En 2023, l'Agence nationale de la sécurité du médicament a enregistré une augmentation d'environ 31 % des signalements de ruptures ou de risque de ruptures de stock sur ces produits. Exemple dans la Nièvre, où de nombreuses pharmacies sont touchées par ce phénomène.
"Hélas, nous sommes toujours en rupture de nombreux médicaments. Nous avons même l'impression que c'est de plus en plus le cas." Selon Alain Delgutte, membre du Conseil National de l’Ordre des Pharmaciens et praticien à Nevers (Nièvre), la pénurie de médicaments ne s'améliore pas.
Son impression est confirmée par l'Agence nationale de la sécurité du médicament (ANSM). En 2023, elle a enregistré une augmentation d'environ 31 % des signalements de ruptures ou de risque de ruptures de stock sur ces produits. 4 925 déclarations ont été réalisées cette année-là, contre 3 761 en 2022 et 2 160 un an avant.
"Tous les médicaments sont touchés. Il y a beaucoup d'antibiotiques.
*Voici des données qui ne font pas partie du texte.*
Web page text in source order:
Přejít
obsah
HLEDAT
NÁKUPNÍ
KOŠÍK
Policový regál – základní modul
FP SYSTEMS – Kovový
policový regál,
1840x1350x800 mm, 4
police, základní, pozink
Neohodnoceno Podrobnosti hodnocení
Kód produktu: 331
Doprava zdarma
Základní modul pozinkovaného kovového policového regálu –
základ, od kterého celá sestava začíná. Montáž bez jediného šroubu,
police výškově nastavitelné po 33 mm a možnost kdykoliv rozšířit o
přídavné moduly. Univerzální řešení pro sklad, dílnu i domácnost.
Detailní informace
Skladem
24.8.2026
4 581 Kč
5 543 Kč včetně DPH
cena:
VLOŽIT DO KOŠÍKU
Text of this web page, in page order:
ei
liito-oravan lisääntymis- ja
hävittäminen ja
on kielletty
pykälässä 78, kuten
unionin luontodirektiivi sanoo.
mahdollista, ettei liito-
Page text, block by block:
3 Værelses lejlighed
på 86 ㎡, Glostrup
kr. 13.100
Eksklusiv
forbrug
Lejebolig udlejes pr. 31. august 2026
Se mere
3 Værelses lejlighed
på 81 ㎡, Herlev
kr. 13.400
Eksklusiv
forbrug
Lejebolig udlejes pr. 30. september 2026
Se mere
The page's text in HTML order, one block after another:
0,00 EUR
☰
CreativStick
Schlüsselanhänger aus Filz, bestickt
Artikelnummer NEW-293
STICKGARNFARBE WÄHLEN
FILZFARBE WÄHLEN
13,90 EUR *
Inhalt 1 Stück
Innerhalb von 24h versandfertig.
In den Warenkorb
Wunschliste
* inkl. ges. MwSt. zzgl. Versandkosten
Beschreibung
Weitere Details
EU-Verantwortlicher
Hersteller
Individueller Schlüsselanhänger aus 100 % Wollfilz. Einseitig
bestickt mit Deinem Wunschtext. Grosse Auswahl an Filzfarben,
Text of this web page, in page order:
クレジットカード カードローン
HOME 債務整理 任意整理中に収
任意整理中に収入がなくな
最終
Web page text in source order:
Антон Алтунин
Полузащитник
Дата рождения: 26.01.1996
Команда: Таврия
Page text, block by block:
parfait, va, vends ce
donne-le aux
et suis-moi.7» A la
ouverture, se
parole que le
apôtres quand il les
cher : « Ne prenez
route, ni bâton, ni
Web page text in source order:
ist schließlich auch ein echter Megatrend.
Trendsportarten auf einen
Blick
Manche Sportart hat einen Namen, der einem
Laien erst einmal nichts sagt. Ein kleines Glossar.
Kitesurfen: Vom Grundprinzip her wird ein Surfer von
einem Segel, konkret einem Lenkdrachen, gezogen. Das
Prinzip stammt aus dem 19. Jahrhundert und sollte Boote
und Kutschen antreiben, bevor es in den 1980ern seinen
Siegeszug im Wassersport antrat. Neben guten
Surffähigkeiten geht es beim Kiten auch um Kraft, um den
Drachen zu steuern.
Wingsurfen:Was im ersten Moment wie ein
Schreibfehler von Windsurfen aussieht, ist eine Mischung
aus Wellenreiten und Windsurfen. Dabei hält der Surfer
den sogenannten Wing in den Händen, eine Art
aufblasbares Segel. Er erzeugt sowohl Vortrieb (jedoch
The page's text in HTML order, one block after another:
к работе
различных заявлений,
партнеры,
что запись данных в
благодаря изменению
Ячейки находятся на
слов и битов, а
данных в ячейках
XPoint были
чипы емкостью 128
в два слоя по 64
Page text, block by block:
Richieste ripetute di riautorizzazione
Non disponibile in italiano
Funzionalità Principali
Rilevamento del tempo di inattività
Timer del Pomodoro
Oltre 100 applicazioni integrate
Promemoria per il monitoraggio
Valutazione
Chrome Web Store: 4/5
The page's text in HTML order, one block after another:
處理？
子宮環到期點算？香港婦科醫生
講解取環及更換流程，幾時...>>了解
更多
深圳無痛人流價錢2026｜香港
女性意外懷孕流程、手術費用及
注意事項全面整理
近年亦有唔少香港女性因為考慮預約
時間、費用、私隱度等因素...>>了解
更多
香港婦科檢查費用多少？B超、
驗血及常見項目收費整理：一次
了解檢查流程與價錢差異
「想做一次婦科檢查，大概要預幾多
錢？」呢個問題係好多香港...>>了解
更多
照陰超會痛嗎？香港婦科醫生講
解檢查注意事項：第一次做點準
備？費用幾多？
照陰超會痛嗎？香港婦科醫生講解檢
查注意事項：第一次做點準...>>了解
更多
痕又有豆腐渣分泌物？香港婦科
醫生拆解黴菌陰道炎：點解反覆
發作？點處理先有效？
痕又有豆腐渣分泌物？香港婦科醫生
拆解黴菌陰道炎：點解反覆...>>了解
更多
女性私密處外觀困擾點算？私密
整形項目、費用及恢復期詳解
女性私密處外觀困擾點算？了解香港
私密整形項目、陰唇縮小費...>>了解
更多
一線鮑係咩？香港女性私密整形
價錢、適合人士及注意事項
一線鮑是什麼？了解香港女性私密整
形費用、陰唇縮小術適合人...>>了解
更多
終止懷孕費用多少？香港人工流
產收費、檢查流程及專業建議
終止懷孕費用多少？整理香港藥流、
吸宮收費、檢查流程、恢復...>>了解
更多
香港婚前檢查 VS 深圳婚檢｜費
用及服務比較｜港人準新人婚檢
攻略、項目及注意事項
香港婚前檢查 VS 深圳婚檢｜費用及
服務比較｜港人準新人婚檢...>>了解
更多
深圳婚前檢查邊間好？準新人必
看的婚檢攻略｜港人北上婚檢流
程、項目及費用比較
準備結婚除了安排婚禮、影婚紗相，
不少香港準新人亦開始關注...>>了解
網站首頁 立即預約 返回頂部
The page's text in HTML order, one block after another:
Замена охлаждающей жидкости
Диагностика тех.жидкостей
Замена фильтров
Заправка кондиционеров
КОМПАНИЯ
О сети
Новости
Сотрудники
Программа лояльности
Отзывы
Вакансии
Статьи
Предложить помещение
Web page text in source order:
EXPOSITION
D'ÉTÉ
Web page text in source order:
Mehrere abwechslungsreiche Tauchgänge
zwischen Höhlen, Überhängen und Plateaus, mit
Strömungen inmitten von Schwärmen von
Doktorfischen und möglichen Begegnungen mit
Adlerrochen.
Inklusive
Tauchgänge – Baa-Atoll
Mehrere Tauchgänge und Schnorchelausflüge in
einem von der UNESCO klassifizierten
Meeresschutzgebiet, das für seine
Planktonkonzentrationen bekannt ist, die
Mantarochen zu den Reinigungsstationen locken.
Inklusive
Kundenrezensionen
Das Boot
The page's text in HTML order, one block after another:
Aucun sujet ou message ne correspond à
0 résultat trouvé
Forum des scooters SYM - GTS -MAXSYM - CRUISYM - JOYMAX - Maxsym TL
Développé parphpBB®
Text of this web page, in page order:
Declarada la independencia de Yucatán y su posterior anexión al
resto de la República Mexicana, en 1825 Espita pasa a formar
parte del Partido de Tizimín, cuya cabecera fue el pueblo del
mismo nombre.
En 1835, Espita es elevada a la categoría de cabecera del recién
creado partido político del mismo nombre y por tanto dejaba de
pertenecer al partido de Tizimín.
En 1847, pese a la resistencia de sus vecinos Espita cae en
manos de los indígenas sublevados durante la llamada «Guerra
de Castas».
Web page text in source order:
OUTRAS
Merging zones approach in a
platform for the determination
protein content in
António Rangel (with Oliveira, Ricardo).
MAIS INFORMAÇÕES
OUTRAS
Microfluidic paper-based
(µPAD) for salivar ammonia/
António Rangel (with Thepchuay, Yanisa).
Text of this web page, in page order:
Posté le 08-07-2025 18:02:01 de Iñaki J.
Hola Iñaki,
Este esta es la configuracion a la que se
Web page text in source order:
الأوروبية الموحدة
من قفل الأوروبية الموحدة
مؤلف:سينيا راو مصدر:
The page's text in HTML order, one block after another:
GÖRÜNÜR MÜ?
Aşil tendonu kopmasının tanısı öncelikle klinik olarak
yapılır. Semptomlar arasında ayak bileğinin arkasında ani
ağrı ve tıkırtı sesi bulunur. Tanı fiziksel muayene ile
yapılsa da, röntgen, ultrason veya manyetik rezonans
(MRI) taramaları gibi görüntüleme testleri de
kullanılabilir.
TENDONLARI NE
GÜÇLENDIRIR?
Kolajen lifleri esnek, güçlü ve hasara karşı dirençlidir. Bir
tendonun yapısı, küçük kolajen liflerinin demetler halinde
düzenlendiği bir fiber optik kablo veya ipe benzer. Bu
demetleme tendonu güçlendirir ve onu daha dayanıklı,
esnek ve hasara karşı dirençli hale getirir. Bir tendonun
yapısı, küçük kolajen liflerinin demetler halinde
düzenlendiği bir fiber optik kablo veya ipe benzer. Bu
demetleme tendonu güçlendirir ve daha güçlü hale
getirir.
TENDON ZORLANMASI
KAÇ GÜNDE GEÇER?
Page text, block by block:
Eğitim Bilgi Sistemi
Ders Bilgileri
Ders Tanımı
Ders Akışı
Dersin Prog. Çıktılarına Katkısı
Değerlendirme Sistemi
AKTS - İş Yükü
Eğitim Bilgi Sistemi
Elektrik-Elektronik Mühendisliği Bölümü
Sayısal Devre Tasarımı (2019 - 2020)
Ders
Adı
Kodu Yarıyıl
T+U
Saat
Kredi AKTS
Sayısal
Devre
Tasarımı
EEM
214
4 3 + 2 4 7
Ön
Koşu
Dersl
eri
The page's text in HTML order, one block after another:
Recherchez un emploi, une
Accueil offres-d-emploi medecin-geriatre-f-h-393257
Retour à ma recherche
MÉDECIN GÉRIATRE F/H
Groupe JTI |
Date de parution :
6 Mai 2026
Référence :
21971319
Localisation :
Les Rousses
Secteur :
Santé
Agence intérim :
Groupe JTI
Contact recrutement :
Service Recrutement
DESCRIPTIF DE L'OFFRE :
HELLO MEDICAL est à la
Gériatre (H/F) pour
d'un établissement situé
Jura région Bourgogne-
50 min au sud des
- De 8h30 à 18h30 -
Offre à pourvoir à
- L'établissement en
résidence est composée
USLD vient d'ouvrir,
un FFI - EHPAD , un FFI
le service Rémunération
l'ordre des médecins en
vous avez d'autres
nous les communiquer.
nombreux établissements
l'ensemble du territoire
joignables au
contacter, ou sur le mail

Mais, même les produits pour le diabète ou les médicaments cardiovasculaires sont en rupture de stock." Plusieurs facteurs peuvent expliquer l'évolution de cette pénurie :
"Il y a une demande mondiale croissante, donc plus de clients pour les laboratoires. Pour autant, les capacités de production ne suivent pas. C'est assez minime, mais il peut aussi avoir un problème d'approvisionnement des matières premières. Enfin, un des maillons de cette chaîne peut faire défaut, et là, on se retrouve avec le même souci," ajoute Lucie Bourdy-Dubois, pharmacienne à Nevers.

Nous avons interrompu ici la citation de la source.